● Problem statement: Everything from the line containing "dei risultati futuri, e" through the end of the entries below must be set down exactly, and nothing else.
━━━━━━━━━━━━━━━━━━━━━━━━━━━━━━
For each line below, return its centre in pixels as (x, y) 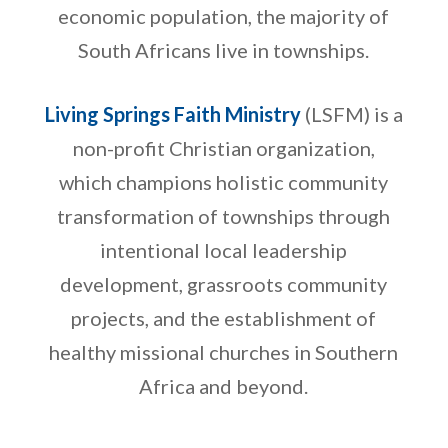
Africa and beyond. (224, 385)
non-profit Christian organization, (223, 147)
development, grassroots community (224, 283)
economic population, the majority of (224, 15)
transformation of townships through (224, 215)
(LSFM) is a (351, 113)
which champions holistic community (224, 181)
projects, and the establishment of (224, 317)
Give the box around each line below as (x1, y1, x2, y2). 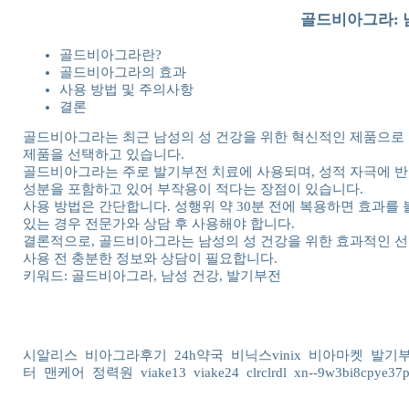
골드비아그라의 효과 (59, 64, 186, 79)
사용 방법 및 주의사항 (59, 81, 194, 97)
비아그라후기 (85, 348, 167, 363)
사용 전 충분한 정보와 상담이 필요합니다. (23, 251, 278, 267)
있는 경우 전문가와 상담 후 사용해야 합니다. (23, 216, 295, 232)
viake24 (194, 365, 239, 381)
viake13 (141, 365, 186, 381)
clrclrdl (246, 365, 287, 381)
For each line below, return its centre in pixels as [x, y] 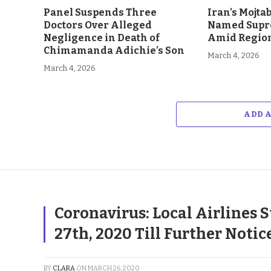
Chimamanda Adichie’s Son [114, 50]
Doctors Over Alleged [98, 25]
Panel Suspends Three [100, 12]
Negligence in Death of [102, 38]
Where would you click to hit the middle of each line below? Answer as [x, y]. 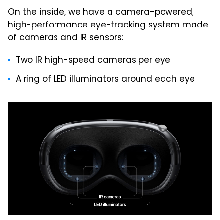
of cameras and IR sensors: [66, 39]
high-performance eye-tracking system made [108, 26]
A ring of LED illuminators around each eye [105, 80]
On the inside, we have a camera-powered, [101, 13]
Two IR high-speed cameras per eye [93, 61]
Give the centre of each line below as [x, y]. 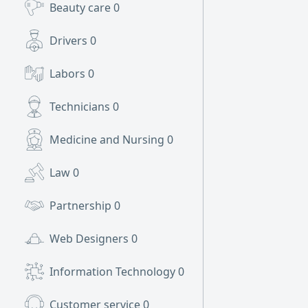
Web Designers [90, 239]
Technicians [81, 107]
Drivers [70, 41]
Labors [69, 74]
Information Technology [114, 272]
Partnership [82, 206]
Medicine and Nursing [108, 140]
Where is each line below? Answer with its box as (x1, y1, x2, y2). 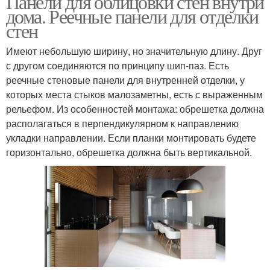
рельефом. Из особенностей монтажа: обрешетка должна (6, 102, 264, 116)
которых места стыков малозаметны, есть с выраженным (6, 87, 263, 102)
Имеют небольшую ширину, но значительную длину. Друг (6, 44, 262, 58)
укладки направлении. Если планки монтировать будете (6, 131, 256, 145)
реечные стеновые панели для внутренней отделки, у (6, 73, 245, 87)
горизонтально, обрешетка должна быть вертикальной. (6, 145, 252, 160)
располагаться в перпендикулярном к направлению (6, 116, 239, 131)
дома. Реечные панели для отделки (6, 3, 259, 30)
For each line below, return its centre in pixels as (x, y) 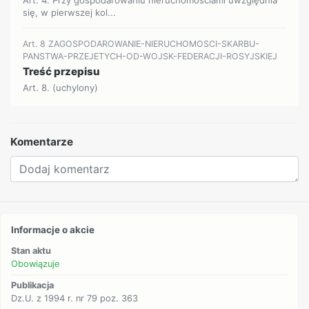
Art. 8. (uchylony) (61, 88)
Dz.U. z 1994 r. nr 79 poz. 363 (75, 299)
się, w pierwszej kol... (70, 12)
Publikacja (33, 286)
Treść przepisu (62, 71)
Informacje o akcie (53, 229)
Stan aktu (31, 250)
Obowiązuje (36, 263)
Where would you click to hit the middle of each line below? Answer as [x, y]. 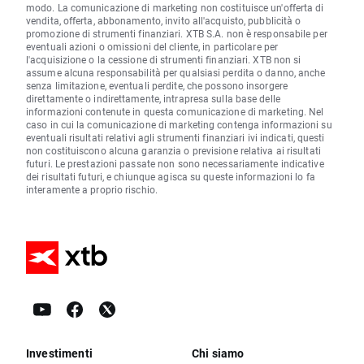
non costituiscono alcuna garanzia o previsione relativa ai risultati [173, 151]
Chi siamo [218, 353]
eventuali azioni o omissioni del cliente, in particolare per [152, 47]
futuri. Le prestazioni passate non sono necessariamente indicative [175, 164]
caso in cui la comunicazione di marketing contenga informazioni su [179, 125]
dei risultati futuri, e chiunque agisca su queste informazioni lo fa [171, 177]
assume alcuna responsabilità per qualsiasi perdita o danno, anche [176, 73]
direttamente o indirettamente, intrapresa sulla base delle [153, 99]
━━━━━━━━━━━━━━━━━━━━━━━━━━━━━━
● Output of the task:
dei risultati futuri, e chiunque agisca su queste informazioni lo fa [171, 177]
assume alcuna responsabilità per qualsiasi perdita o danno, anche [176, 73]
direttamente o indirettamente, intrapresa sulla base delle [153, 99]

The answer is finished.